▶ _Task requirements_
Leave out the images and transcribe the entries below word for word.

Segment Start: Records

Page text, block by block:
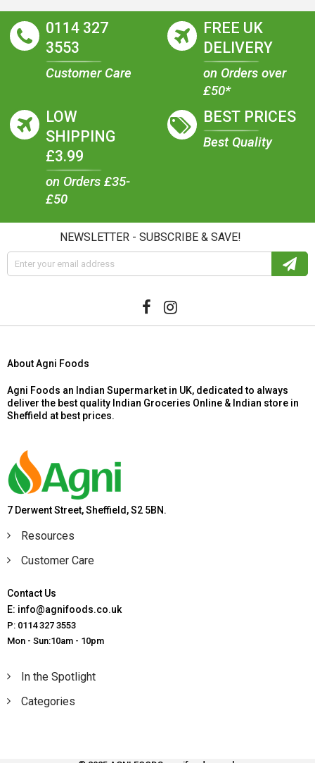
0114 327
3553
Customer Care
FREE UK
DELIVERY
on Orders over
£50*
LOW
SHIPPING
£3.99
on Orders £35-
£50
BEST PRICES
Best Quality
NEWSLETTER - SUBSCRIBE & SAVE!
About Agni Foods
Agni Foods an Indian Supermarket in UK, dedicated to always
deliver the best quality Indian Groceries Online & Indian store in
Sheffield at best prices.
7 Derwent Street, Sheffield, S2 5BN.
Resources
Customer Care
Contact Us
E: info@agnifoods.co.uk
P: 0114 327 3553
Mon - Sun:10am - 10pm
In the Spotlight
Categories
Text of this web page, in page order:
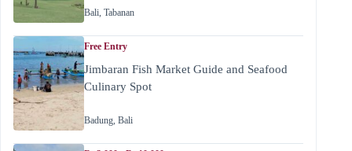
Bali, Tabanan
Free Entry
Jimbaran Fish Market Guide and Seafood
Culinary Spot
Badung, Bali
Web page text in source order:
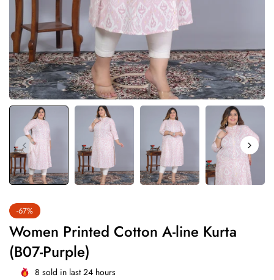
-67%
Women Printed Cotton A-line Kurta
(B07-Purple)
8 sold in last24 hours
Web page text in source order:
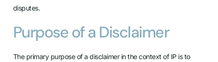
disputes.
Purpose of a Disclaimer
The primary purpose of a disclaimer in the context of IP is to
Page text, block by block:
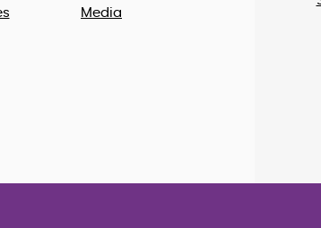
Media
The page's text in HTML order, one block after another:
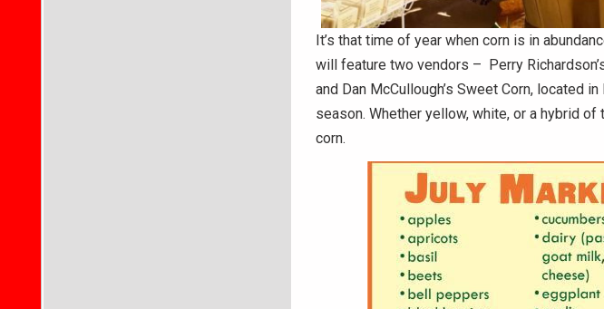
It’s that time of year when corn is in
will feature two vendors – Perry
and Dan McCullough’s Sweet Corn, located
season. Whether yellow, white, or a hybrid
corn.
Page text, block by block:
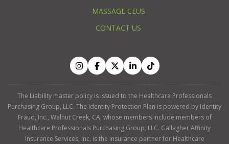
MASSAGE CEUS
CONTACT US
The Liability master policy is issued to the Healthcare Professionals
Purchasing Group, LLC. The Identity Protection Plan is powered by Identity
Fraud, Inc., Walnut Creek, CA, whose members include members of
Healthcare Professionals Purchasing Group, LLC. Gallagher Affinity
Insurance Services, Inc. is the insurance partner for Healthcare
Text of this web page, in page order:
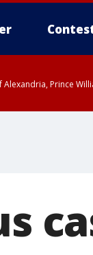
Alexandria, Prince
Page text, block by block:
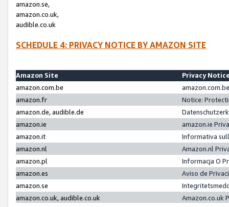
amazon.se,
amazon.co.uk,
audible.co.uk
SCHEDULE 4: PRIVACY NOTICE BY AMAZON SITE
Amazon Site
Privacy
amazon.com.be
amazon.fr
Notice:
amazon.de, audible.de
amazon.ie
amazon.ie
amazon.it
Informativa
amazon.nl
Amazon.nl
amazon.pl
Informacja O
amazon.es
Aviso de
amazon.se
amazon.co.uk, audible.co.uk
Amazon.co.uk
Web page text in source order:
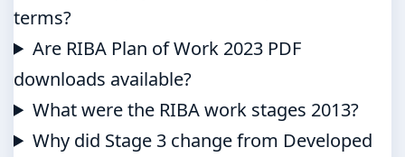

Segment End: Records

▶ _Solution to the exercise_
Page text, block by block:
0114 327
3553
Customer Care
FREE UK
DELIVERY
on Orders over
£50*
LOW
SHIPPING
£3.99
on Orders £35-
£50
BEST PRICES
Best Quality
NEWSLETTER - SUBSCRIBE & SAVE!
About Agni Foods
Agni Foods an Indian Supermarket in UK, dedicated to always
deliver the best quality Indian Groceries Online & Indian store in
Sheffield at best prices.
7 Derwent Street, Sheffield, S2 5BN.
Resources
Customer Care
Contact Us
E: info@agnifoods.co.uk
P: 0114 327 3553
Mon - Sun:10am - 10pm
In the Spotlight
Categories
Text of this web page, in page order:
Bali, Tabanan
Free Entry
Jimbaran Fish Market Guide and Seafood
Culinary Spot
Badung, Bali
Web page text in source order:
-67%
Women Printed Cotton A-line Kurta
(B07-Purple)
8 sold in last24 hours
Web page text in source order:
disputes.
Purpose of a Disclaimer
The primary purpose of a disclaimer in the context of IP is to
Page text, block by block:
Media
The page's text in HTML order, one block after another:
It’s that time of year when corn is in
will feature two vendors – Perry
and Dan McCullough’s Sweet Corn, located
season. Whether yellow, white, or a hybrid
corn.
Page text, block by block:
MASSAGE CEUS
CONTACT US
The Liability master policy is issued to the Healthcare Professionals
Purchasing Group, LLC. The Identity Protection Plan is powered by Identity
Fraud, Inc., Walnut Creek, CA, whose members include members of
Healthcare Professionals Purchasing Group, LLC. Gallagher Affinity
Insurance Services, Inc. is the insurance partner for Healthcare
Text of this web page, in page order:
Alexandria, Prince
Page text, block by block:
amazon.se,
amazon.co.uk,
audible.co.uk
SCHEDULE 4: PRIVACY NOTICE BY AMAZON SITE
Amazon Site
Privacy
amazon.com.be
amazon.fr
Notice:
amazon.de, audible.de
amazon.ie
amazon.ie
amazon.it
Informativa
amazon.nl
Amazon.nl
amazon.pl
Informacja O
amazon.es
Aviso de
amazon.se
amazon.co.uk, audible.co.uk
Amazon.co.uk
Web page text in source order:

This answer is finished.